Die Kläger sind Eheleute, die zusammen zur Einkommensteuer veranlagt werden. Die Klägerin erzielte als kaufmännische Angestellte im Streitjahr 2010 Einkünfte aus nicht-selbständiger Arbeit. Da sie sich in Altersteilzeit befand, wurde ihr ein steuerfreier Aufstockungsbetrag in Höhe von ... € gezahlt, der dem Progressionsvorbehalt unterliegt. Der Kläger bezog keine Einkünfte.

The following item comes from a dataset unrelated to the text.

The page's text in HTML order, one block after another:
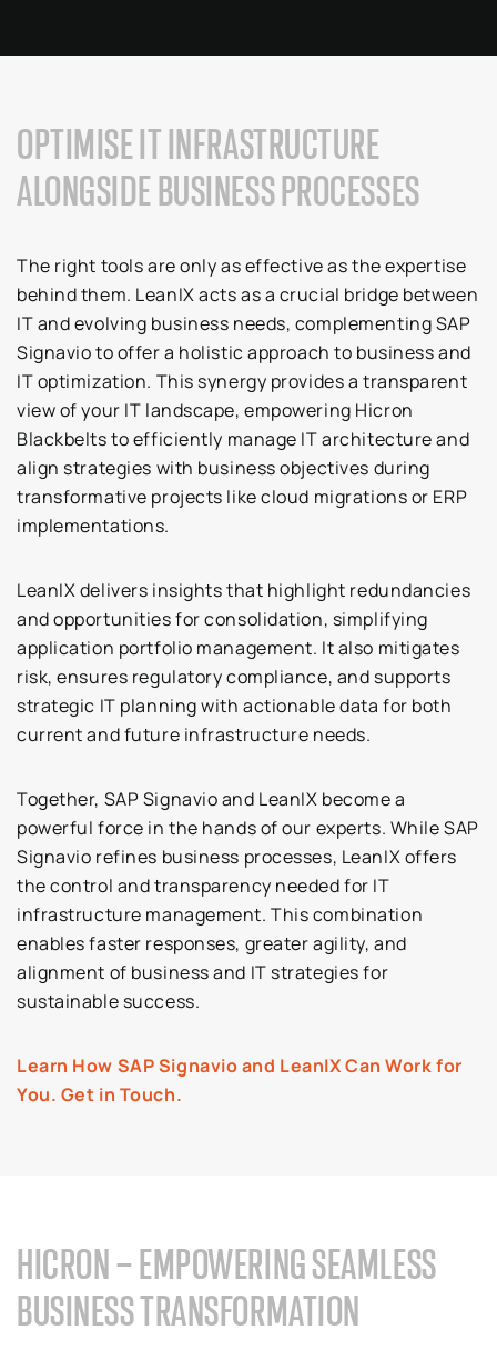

In ihrer Einkommensteuererklärung 2010 beantragten die Kläger die Berücksichtigung von Krankheitskosten in Höhe von 916,-€ als außergewöhnliche Belastungen, die sich jedoch nach Abzug der zumutbaren Eigenbelastung von 1.013 € steuerlich nicht auswirkten. Die Einkommensteuer wurde im Einkommensteuerbescheid für 2010 vom 12.07.2011 mit ... € festgesetzt.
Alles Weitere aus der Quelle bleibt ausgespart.